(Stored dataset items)
⁂

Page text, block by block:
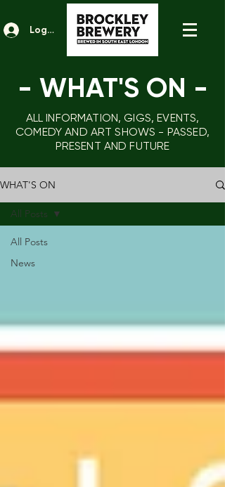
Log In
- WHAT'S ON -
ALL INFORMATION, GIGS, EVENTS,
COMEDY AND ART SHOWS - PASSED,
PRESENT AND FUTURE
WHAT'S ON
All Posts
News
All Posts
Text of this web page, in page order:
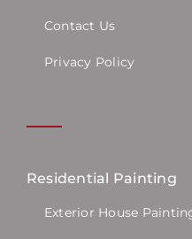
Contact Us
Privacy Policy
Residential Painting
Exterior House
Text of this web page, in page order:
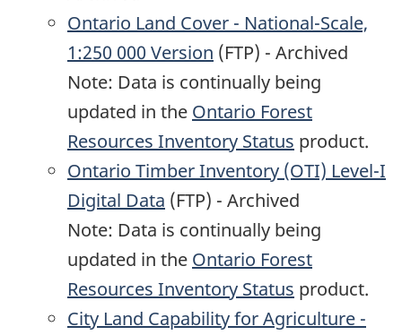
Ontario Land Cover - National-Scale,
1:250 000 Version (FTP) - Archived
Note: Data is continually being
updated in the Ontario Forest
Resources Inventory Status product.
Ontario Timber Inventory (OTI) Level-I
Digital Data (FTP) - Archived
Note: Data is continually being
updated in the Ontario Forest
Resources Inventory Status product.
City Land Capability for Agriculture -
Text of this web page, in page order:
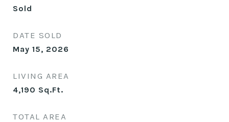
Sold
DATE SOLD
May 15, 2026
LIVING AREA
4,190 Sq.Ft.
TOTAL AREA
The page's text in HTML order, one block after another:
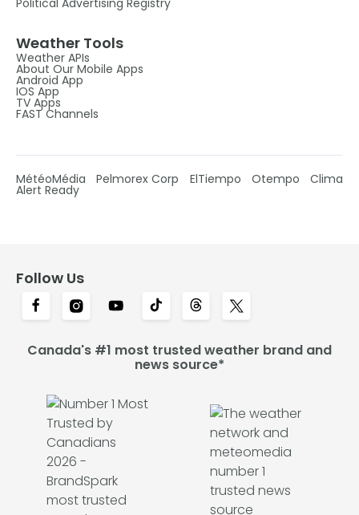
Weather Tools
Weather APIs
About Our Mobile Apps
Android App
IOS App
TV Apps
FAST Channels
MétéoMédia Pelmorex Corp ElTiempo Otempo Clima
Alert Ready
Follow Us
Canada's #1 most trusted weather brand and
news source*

⁂

GOAL OF THE EXERCISE:
No pictures belong in the output. Restate word for word only the lines from the one containing "The page's text" to the end of the entries above.

EXERCISE RESULT:
The page's text in HTML order, one block after another:
Weather Tools
Weather APIs
About Our Mobile Apps
Android App
IOS App
TV Apps
FAST Channels
MétéoMédia Pelmorex Corp ElTiempo Otempo Clima
Alert Ready
Follow Us
Canada's #1 most trusted weather brand and
news source*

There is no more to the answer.